Yes, this is one of the most productive DSIP combinations when properly spaced. Administer Semax or Selank in the morning (300–600mcg intranasally) for daytime cognitive enhancement, then use DSIP in the evening (100–300mcg subcutaneously) for sleep support. The mechanisms complement rather than compete — Semax enhances BDNF and dopaminergic activity for focus, while DSIP modulates GABA and cortisol for recovery. Avoid administering them within 4–6 hours of each other to prevent overlapping sedative effects from interfering with Semax’s alertness-promoting properties.

How do I know if my DSIP dose is too high when stacking with other peptides?▼

Next-day grogginess and daytime sedation that persists beyond morning are the clearest indicators. DSIP’s plasma half-life is 15–25 minutes, but its cortisol-suppressing effects last 4–6 hours — if you’re experiencing carryover sedation 8+ hours after administration, the dose exceeds your individual cortisol baseline requirements. Reduce to 50–100mcg and monitor for one week. Most researchers find 100–200mcg sufficient when DSIP is part of a multi-peptide stack, with higher doses (250–300mcg) reserved for standalone sleep protocols.

What is the best time of day to administer DSIP in a peptide stack?▼

Evening administration 30–60 minutes before intended sleep time maximizes DSIP’s dual benefits — improved sleep architecture and overnight cortisol suppression. This timing also creates natural spacing from morning or midday peptides (GHRPs, nootropics, metabolic compounds), preventing receptor pathway overlap. If your protocol includes an evening GHRP administration for overnight GH release, inject the GHRP first, wait 15–20 minutes, then administer DSIP as the final compound of the day.

Can DSIP be stacked with fat loss peptides like AOD-9604 or Fragment 176-191?▼

Yes, DSIP complements fat loss peptides indirectly by reducing cortisol, which inhibits lipolysis and promotes visceral fat storage. AOD-9604 and Fragment 176-191 work through direct stimulation of lipolytic pathways without interacting with DSIP’s GABAergic or stress-hormone mechanisms.

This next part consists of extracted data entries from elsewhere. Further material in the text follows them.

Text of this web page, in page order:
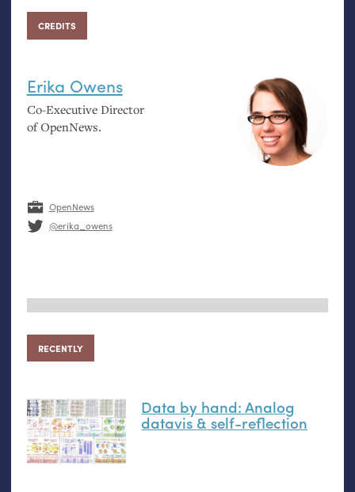
CREDITS
Erika Owens
Co-Executive Director
of OpenNews.
OpenNews
@erika_owens
RECENTLY
Data by hand: Analog
datavis&self-reflection
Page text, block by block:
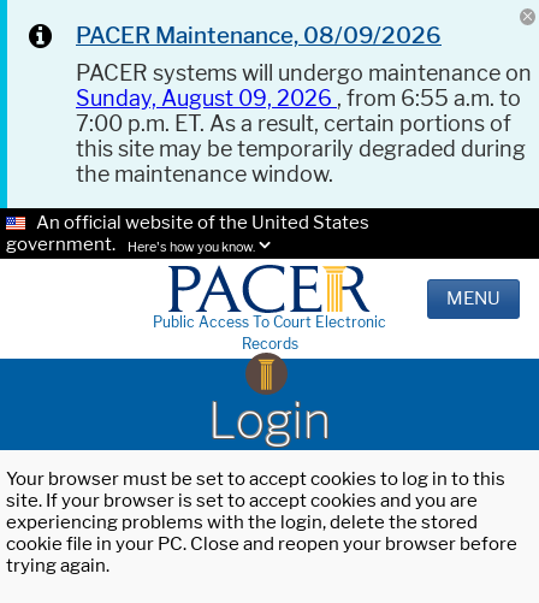
PACER Maintenance, 08/09/2026
PACER systems will undergo maintenance on
Sunday, August 09, 2026 , from 6:55 a.m. to
7:00 p.m. ET. As a result, certain portions of
this site may be temporarily degraded during
the maintenance window.
An official website of the United States
government.
Here's how you know.
Public Access To Court Electronic
Records
MENU
Login
Your browser must be set to accept cookies to log in to this
site. If your browser is set to accept cookies and you are
experiencing problems with the login, delete the stored
cookie file in your PC. Close and reopen your browser before
trying again.
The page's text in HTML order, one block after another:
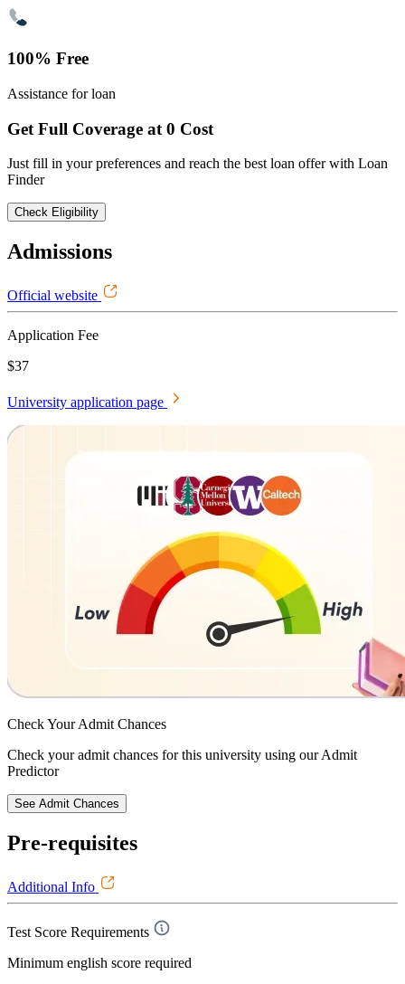
100% Free
Assistance for loan
Get Full Coverage at 0 Cost
Just fill in your preferences and reach the best loan offer with Loan
Finder
Check Eligibility
Admissions
Official website
Application Fee
$37
University application page
Check YourAdmit Chances
Check your admit chances for this university using our Admit
Predictor
See Admit Chances
Pre-requisites
Additional Info
Test Score Requirements
Minimum english score required
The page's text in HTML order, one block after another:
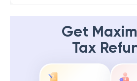
Get
Tax
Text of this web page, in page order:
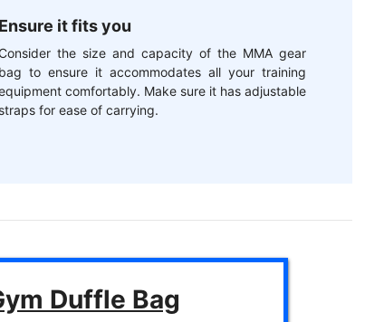
Ensure it fits you
the size and capacity of the MMA gear
bag to ensure it accommodates all your training
comfortably. Make sure it has adjustable
straps for ease of carrying.
Duffle Bag

Administer fat loss peptides in the morning (when endogenous cortisol is naturally elevated and you want to override it) and DSIP in the evening. This creates a 12-hour spacing that prevents any theoretical competition while allowing both compounds to address different barriers to fat oxidation.

Do I need to adjust DSIP dosing if I’m using multiple peptides simultaneously?▼

Most researchers do not need to adjust DSIP dosing when adding it to an existing peptide protocol, provided the other peptides don’t target GABAergic pathways. Start at 100–150mcg and titrate based on subjective sleep quality and next-day alertness rather than compound count. The only scenario requiring proactive dose reduction is when DSIP is added to a protocol already containing sedative or relaxation-promoting compounds (magnesium glycinate, high-dose L-theanine, certain thymosin fragments) — in those cases, start at 50–100mcg to avoid receptor saturation.

What peptides should never be combined with DSIP under any circumstances?▼

There are no peptides with absolute contraindications for DSIP stacking, but same-day administration with other GABAergic agents (certain thymosin derivatives, high-dose relaxation-promoting fragments) should be avoided due to receptor competition. The risk isn’t toxicity or dangerous interaction — it’s reduced efficacy for both compounds and excessive sedation without therapeutic benefit. If a protocol requires both DSIP and another sedative peptide, space them by at least 12 hours and monitor sleep architecture closely to ensure neither compound’s effectiveness is compromised.